** Opening Data for this task block **

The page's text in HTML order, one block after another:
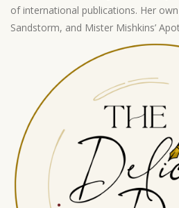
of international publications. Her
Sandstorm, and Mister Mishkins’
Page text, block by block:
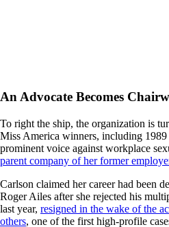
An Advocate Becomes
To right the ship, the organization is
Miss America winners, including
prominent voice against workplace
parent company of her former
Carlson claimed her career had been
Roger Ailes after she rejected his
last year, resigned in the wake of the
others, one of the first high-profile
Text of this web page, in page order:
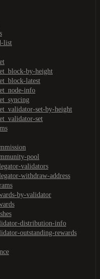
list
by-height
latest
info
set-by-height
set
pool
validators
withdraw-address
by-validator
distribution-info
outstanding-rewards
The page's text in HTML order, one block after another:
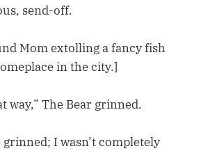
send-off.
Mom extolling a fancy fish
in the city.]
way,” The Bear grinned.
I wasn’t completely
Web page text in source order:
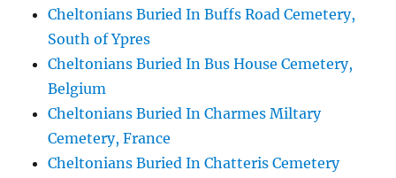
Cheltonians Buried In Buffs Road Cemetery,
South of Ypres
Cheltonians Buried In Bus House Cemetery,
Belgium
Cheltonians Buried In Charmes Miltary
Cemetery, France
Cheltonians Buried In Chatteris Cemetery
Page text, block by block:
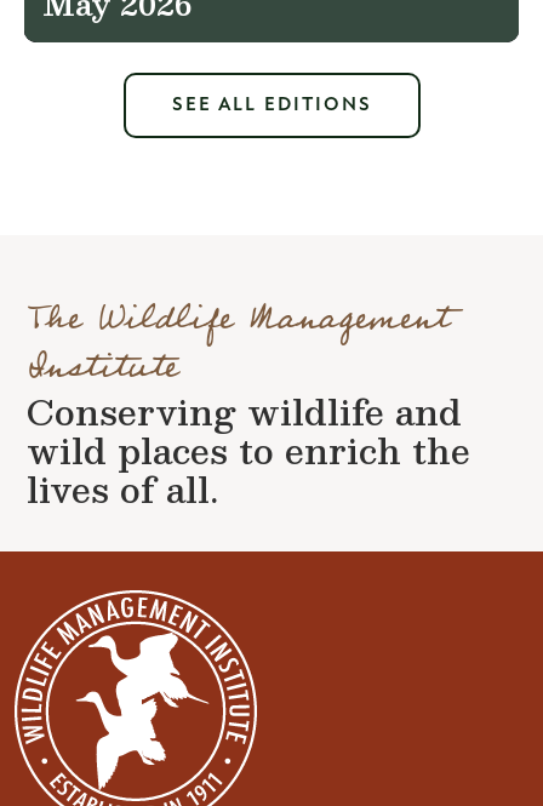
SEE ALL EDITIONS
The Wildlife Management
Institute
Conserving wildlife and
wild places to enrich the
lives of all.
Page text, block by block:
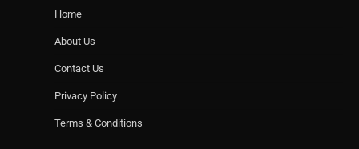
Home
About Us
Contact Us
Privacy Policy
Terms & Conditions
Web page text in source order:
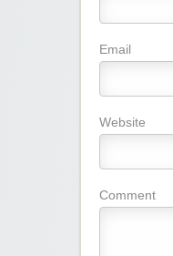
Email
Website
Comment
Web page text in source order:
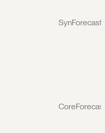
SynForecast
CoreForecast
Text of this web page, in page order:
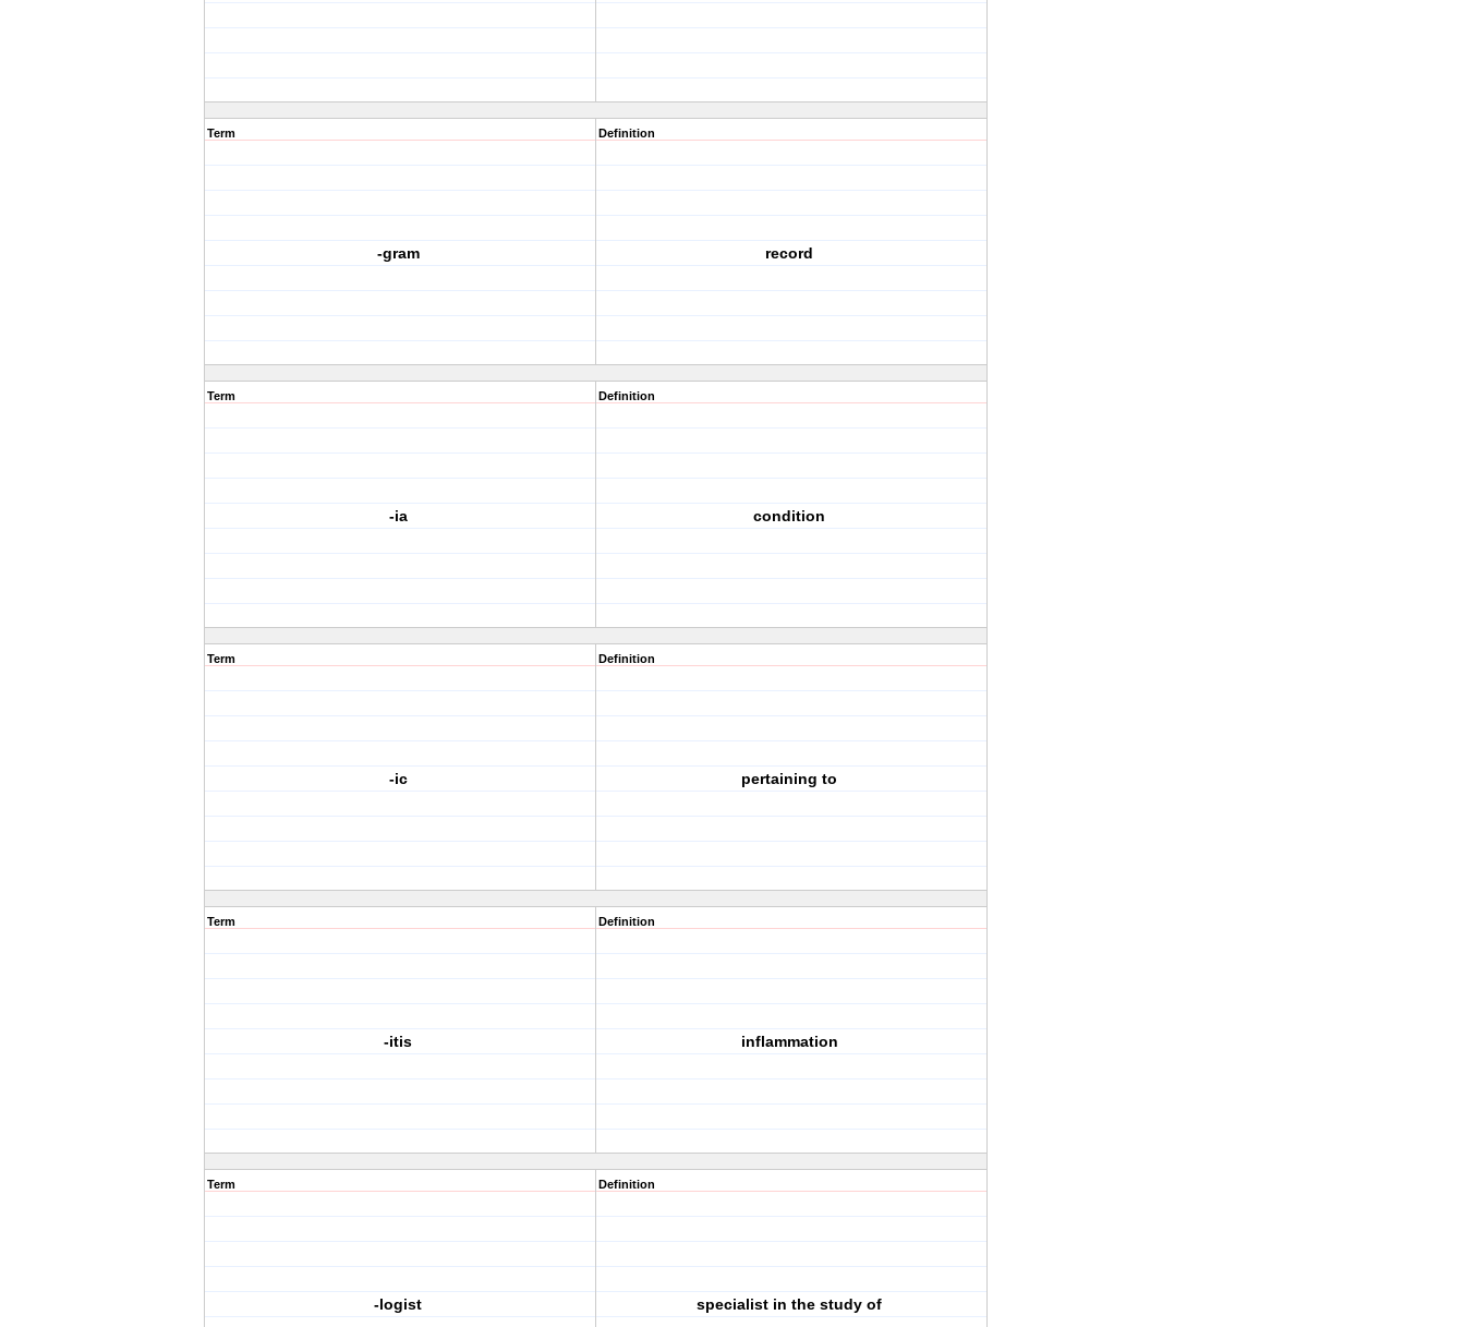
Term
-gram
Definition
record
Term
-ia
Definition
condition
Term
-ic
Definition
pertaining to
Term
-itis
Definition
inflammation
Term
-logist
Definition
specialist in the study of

** Closing Data for this task block **

Work required >> An exact copy of the entries, without any pictures, is what the answer should be.

Solution to this task >>
The page's text in HTML order, one block after another:
of international publications. Her
Sandstorm, and Mister Mishkins’
Page text, block by block:
An Advocate Becomes
To right the ship, the organization is
Miss America winners, including
prominent voice against workplace
parent company of her former
Carlson claimed her career had been
Roger Ailes after she rejected his
last year, resigned in the wake of the
others, one of the first high-profile
Text of this web page, in page order:
list
by-height
latest
info
set-by-height
set
pool
validators
withdraw-address
by-validator
distribution-info
outstanding-rewards
The page's text in HTML order, one block after another:
send-off.
Mom extolling a fancy fish
in the city.]
way,” The Bear grinned.
I wasn’t completely
Web page text in source order:
Cheltonians Buried In Buffs Road Cemetery,
South of Ypres
Cheltonians Buried In Bus House Cemetery,
Belgium
Cheltonians Buried In Charmes Miltary
Cemetery, France
Cheltonians Buried In Chatteris Cemetery
Page text, block by block:
SEE ALL EDITIONS
The Wildlife Management
Institute
Conserving wildlife and
wild places to enrich the
lives of all.
Page text, block by block:
Home
About Us
Contact Us
Privacy Policy
Terms & Conditions
Web page text in source order:
Email
Website
Comment
Web page text in source order:
SynForecast
CoreForecast
Text of this web page, in page order:
Term
-gram
Definition
record
Term
-ia
Definition
condition
Term
-ic
Definition
pertaining to
Term
-itis
Definition
inflammation
Term
-logist
Definition
specialist in the study of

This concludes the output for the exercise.